» **GOAL OF THE EXERCISE**:
Retype every line from the top of the entries down to the one with "Identificar situación actual, estructurar", both included, and skip the pictures.

##### EXERCISE INPUT

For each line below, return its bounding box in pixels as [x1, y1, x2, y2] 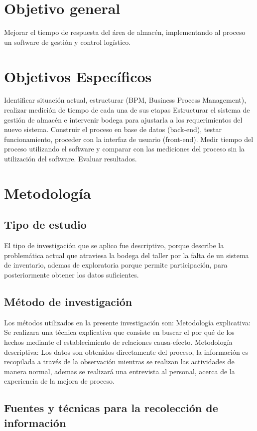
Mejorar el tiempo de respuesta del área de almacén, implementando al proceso [4, 27, 246, 37]
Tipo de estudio [4, 217, 87, 232]
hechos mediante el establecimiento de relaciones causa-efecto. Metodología [4, 336, 233, 347]
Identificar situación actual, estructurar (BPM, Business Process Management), [4, 95, 247, 105]
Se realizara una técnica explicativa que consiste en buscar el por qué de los [4, 327, 235, 337]
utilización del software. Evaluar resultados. [4, 153, 137, 163]
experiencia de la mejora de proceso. [4, 376, 115, 386]
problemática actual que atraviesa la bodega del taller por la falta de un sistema [4, 250, 249, 260]
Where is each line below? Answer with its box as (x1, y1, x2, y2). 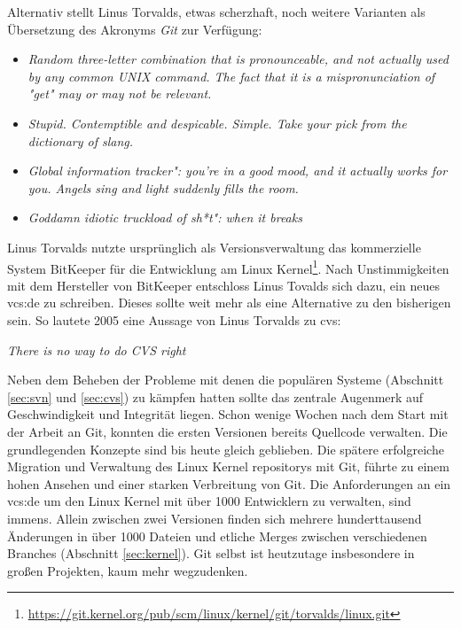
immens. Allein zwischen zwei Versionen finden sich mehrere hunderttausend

##########

» **RESULT BELOW**:
For each line below, return its bounding box in pixels as [x1, y1, x2, y2] 
Mejorar el tiempo de respuesta del área de almacén, implementando al proceso [4, 27, 246, 37]
Tipo de estudio [4, 217, 87, 232]
hechos mediante el establecimiento de relaciones causa-efecto. Metodología [4, 336, 233, 347]
Identificar situación actual, estructurar (BPM, Business Process Management), [4, 95, 247, 105]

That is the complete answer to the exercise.